- [Records from a data source]:
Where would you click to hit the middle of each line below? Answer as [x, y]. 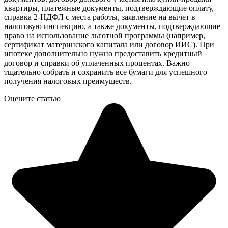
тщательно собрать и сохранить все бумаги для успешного [106, 72]
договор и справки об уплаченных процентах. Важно [97, 63]
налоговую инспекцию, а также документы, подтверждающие [112, 26]
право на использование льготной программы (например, [105, 35]
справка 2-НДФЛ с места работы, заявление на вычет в [100, 17]
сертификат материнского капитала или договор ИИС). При [109, 44]
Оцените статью [32, 98]
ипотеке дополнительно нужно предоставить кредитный [103, 53]
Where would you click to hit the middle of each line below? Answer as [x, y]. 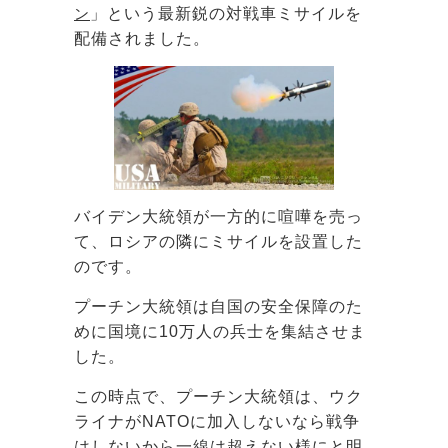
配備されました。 [142, 39]
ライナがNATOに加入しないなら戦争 [217, 422]
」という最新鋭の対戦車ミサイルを [226, 14]
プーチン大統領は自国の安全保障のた [218, 307]
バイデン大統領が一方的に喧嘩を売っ [218, 217]
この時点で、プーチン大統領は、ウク [218, 397]
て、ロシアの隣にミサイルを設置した [218, 242]
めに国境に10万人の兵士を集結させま [220, 332]

- [What the exercise asks]: Although the records include pictures, output only their text, exactly and completely.

- [Answer section]:
Where would you click to hit the middle of each line below? Answer as [x, y]. 
тщательно собрать и сохранить все бумаги для успешного [106, 72]
договор и справки об уплаченных процентах. Важно [97, 63]
налоговую инспекцию, а также документы, подтверждающие [112, 26]
право на использование льготной программы (например, [105, 35]
справка 2-НДФЛ с места работы, заявление на вычет в [100, 17]
сертификат материнского капитала или договор ИИС). При [109, 44]
Оцените статью [32, 98]
ипотеке дополнительно нужно предоставить кредитный [103, 53]
Where would you click to hit the middle of each line below? Answer as [x, y]. 
配備されました。 [142, 39]
ライナがNATOに加入しないなら戦争 [217, 422]
」という最新鋭の対戦車ミサイルを [226, 14]
プーチン大統領は自国の安全保障のた [218, 307]
バイデン大統領が一方的に喧嘩を売っ [218, 217]
この時点で、プーチン大統領は、ウク [218, 397]
て、ロシアの隣にミサイルを設置した [218, 242]
めに国境に10万人の兵士を集結させま [220, 332]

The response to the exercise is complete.